Reputation: 18601
Imagine the following code:
def myUdf(arg: Int) = udf((vector: MyData) => {
// complex logic that returns a Double
})
How can I define the return type for myUdf so that people looking at the code will know immediately that it returns a Double?
Upvotes: 6
Views: 17028
Reputation: 10153
You can pass a type parameter to udf
but you need to seemingly counter-intuitively pass the return type first, followed by the input types like [ReturnType, ArgTypes...]

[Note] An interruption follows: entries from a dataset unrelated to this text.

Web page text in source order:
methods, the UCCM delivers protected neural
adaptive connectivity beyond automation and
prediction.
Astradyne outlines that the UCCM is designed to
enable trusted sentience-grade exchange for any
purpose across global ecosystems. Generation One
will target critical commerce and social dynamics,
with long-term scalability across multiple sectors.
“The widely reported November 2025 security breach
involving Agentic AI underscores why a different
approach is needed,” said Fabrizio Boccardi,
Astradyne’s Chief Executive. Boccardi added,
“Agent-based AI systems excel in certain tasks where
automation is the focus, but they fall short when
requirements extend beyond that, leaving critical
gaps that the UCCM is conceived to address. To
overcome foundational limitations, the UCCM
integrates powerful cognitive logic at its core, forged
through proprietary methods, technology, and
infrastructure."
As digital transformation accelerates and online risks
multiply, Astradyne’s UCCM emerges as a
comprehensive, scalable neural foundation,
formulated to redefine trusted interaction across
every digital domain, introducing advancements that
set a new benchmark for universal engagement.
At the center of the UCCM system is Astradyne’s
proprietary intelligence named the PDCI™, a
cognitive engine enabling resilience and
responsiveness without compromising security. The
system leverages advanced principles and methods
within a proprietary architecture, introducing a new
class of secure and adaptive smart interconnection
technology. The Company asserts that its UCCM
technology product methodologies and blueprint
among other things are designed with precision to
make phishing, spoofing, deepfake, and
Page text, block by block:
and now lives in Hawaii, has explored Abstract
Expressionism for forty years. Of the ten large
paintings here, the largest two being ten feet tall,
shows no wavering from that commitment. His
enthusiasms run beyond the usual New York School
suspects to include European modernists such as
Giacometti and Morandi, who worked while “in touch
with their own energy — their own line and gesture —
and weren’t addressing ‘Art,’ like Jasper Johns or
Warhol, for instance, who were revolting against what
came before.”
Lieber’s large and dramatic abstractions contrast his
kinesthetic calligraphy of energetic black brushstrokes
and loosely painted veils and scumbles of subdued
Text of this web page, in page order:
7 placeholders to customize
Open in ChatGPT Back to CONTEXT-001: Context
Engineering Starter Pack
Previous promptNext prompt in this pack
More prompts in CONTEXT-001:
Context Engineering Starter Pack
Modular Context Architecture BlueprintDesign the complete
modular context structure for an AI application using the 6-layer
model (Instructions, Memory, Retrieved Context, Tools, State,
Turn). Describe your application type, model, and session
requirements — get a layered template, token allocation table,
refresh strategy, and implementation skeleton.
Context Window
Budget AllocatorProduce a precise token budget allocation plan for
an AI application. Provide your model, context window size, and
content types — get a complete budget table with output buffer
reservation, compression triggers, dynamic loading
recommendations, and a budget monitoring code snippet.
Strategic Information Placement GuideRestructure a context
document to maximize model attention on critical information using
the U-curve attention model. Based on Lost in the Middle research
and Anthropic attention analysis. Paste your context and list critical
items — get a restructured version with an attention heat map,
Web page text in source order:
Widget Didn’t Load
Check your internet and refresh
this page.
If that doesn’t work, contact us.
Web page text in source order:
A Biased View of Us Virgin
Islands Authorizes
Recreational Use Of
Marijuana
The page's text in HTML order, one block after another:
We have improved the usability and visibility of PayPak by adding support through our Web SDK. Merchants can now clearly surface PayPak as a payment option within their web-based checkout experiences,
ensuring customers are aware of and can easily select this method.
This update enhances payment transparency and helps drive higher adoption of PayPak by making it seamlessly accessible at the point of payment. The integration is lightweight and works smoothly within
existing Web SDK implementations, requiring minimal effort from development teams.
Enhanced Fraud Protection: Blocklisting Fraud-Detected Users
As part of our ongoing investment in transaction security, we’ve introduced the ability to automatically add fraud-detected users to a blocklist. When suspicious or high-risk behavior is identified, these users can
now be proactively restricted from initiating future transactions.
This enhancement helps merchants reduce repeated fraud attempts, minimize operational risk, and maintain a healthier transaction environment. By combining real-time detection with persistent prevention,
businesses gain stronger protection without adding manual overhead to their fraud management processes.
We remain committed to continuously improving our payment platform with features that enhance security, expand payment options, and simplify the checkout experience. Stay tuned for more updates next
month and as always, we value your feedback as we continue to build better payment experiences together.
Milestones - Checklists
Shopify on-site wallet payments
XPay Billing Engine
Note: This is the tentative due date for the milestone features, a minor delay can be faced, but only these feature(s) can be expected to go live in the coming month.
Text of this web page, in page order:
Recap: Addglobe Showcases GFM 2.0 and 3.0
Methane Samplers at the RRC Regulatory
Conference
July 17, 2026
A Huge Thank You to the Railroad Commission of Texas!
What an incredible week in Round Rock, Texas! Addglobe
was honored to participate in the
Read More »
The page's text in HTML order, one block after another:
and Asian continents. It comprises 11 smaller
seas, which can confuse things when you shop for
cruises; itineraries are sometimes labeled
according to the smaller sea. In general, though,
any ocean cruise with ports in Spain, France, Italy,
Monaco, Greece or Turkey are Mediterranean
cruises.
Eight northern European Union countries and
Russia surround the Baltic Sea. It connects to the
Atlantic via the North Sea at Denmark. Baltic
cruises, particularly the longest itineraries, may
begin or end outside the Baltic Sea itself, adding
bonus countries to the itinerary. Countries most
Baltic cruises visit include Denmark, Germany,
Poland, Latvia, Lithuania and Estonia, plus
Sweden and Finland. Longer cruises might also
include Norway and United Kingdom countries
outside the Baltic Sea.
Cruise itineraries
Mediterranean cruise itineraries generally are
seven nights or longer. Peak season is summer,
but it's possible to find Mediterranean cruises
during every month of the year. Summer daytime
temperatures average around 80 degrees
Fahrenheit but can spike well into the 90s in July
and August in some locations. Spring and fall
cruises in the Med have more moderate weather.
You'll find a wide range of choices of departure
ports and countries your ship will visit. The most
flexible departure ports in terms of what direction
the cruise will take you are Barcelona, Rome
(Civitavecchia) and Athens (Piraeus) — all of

, at least as of Spark 2.3.x. Using the original example (which seems to be a curried function based on arg
):
def myUdf(arg: Int) = udf[Double, Seq[Int]]((vector: Seq[Int]) => {
13.37 // whatever
})
Upvotes: 3
Reputation: 18601
Spark functions define several udf
methods that have the following modifier/type: static <RT,A1, ..., A10> UserDefinedFunction
You can specify the input/output data types in square brackets as follows:
def myUdf(arg: Int) = udf[Double, MyData]((vector: MyData) => {
// complex logic that returns a Double
})
Upvotes: 4
Reputation: 13001
There is nothing special about UDF with lambda functions, they behave just like scala lambda function (see Specifying the lambda return type in Scala) so you could do:
def myUdf(arg: Int) = udf(((vector: MyData) => {
// complex logic that returns a Double
}): (MyData => Double))
or instead explicitly define your function:
def myFuncWithArg(arg: Int) {
def myFunc(vector: MyData): Double = {
// complex logic that returns a Double. Use arg here
}
myFunc _
}
def myUdf(arg: Int) = udf(myFuncWithArg(arg))
Upvotes: 2
Reputation: 27373
I see two ways to do it, either define a method first and then lift it to a function
def myMethod(vector:MyData) : Double = {
// complex logic that returns a Double
}
val myUdf = udf(myMethod _)
or define a function first with explicit type:
val myFunction: Function1[MyData,Double] = (vector:MyData) => {
// complex logic that returns a Double
}
val myUdf = udf(myFunction)
I normally use the firt approach for my UDFs
Upvotes: 6